**Task description**
From the line that contains "carried out within" through the line that contains "En este trabajo", output every line of the listing below exactly and leave out all the rest.

**Extracted records**
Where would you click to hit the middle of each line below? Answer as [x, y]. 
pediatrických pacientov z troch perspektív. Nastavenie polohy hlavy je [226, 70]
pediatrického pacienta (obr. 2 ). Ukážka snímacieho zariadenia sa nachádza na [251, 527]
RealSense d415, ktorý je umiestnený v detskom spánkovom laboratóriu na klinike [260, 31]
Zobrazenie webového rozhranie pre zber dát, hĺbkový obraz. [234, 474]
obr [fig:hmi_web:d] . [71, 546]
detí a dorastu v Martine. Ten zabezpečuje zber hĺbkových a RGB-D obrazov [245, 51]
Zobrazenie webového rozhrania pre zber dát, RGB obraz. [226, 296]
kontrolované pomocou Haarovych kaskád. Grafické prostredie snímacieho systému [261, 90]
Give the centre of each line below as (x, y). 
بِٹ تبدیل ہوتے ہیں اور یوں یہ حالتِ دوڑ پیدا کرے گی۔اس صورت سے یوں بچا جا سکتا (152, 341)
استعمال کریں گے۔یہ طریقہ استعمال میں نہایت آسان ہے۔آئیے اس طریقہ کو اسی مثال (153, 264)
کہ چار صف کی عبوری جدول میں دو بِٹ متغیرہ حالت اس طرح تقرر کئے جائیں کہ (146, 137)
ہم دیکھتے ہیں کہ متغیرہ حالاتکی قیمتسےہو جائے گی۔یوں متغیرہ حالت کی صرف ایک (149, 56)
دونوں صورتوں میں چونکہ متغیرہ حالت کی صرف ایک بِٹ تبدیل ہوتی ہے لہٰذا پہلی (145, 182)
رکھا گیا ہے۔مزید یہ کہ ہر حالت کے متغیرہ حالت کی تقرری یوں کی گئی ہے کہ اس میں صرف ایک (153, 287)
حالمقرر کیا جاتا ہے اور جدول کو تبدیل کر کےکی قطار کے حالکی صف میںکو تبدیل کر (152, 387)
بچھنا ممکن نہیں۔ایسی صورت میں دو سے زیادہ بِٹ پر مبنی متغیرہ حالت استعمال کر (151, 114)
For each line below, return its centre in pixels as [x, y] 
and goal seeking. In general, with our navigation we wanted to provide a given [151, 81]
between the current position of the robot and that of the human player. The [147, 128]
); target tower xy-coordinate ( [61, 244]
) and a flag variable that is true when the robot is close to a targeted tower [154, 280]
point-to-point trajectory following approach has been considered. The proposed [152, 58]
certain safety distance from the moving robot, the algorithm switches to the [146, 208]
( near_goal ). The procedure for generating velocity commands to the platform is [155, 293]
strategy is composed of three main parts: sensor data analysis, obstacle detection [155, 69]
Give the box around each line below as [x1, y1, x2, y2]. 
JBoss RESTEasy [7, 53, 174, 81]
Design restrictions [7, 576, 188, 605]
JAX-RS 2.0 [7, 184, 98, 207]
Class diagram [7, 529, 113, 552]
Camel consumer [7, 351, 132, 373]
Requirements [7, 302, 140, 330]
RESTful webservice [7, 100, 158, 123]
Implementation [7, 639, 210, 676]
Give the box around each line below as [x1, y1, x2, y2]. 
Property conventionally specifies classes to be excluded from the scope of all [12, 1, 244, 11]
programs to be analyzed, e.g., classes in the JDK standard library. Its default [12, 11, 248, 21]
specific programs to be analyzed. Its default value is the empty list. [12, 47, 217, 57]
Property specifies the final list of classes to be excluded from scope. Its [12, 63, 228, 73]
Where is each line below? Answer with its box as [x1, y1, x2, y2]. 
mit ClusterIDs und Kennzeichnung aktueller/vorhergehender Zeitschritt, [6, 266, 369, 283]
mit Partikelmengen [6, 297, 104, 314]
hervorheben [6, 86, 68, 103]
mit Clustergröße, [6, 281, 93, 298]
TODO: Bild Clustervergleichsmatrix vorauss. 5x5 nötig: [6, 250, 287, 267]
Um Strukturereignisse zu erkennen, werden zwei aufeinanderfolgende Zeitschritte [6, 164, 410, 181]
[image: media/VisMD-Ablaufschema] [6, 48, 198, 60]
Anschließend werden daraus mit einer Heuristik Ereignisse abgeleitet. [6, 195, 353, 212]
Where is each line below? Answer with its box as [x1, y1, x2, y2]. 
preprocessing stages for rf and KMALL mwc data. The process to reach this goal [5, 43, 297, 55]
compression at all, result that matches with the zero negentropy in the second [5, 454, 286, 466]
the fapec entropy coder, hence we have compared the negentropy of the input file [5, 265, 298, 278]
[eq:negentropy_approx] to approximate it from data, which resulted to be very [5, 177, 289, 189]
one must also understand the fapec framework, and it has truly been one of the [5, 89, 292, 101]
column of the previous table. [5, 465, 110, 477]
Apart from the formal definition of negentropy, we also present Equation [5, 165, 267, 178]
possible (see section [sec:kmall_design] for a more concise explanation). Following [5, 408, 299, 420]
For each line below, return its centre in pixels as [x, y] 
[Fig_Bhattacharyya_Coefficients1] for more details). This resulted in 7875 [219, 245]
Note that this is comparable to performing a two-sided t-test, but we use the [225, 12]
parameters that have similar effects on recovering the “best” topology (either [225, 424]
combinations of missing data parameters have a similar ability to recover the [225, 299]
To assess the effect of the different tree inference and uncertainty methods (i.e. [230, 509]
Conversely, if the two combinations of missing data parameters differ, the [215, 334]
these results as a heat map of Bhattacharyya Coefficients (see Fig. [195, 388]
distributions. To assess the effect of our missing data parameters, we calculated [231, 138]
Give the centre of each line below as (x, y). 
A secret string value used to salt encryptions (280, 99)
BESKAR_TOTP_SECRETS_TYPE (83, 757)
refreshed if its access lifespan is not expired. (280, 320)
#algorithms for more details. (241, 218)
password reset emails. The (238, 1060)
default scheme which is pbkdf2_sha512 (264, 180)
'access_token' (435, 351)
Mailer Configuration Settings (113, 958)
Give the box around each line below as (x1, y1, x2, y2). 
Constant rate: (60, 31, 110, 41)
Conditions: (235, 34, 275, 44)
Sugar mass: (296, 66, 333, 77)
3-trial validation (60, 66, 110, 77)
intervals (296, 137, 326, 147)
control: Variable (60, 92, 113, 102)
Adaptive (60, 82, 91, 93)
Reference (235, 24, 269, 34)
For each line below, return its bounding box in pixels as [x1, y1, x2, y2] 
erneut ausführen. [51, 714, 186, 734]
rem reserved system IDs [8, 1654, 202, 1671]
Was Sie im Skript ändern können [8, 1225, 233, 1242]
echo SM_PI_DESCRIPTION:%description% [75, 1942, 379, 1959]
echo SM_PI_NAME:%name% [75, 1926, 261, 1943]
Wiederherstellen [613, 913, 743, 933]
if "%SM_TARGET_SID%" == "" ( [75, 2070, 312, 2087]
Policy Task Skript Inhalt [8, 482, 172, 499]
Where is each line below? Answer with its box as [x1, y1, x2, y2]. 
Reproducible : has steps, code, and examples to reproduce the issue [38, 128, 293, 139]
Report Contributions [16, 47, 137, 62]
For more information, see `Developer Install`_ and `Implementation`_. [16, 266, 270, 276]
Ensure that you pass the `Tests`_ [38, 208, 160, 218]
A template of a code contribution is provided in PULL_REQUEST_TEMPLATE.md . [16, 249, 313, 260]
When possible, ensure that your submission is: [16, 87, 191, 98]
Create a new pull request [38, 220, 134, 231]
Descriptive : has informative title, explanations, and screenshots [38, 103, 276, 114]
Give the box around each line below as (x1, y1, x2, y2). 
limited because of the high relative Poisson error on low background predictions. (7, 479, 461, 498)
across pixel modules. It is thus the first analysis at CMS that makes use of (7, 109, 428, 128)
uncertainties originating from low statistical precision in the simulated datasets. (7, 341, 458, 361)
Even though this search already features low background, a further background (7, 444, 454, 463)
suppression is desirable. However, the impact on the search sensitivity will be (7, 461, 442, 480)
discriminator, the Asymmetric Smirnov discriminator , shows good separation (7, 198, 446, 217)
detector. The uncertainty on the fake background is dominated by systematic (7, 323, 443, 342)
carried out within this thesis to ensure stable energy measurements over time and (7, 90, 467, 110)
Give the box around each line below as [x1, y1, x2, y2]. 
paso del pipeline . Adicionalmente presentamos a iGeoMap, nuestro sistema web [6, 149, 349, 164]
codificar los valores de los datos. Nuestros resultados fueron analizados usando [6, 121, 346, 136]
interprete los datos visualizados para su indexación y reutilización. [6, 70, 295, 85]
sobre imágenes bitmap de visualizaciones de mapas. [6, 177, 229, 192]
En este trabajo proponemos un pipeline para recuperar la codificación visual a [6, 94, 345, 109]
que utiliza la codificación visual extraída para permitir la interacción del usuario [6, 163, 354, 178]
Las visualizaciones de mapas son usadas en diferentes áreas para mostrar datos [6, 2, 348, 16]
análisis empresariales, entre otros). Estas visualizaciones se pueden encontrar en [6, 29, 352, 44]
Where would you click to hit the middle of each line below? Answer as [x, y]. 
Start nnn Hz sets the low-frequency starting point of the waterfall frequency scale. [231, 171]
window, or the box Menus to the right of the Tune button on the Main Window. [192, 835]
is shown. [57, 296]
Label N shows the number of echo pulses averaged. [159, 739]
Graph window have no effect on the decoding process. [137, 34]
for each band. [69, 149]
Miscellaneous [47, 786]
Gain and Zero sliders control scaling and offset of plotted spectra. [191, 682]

**Task output**
carried out within this thesis to ensure stable energy measurements over time and (7, 90, 467, 110)
Give the box around each line below as [x1, y1, x2, y2]. 
paso del pipeline . Adicionalmente presentamos a iGeoMap, nuestro sistema web [6, 149, 349, 164]
codificar los valores de los datos. Nuestros resultados fueron analizados usando [6, 121, 346, 136]
interprete los datos visualizados para su indexación y reutilización. [6, 70, 295, 85]
sobre imágenes bitmap de visualizaciones de mapas. [6, 177, 229, 192]
En este trabajo proponemos un pipeline para recuperar la codificación visual a [6, 94, 345, 109]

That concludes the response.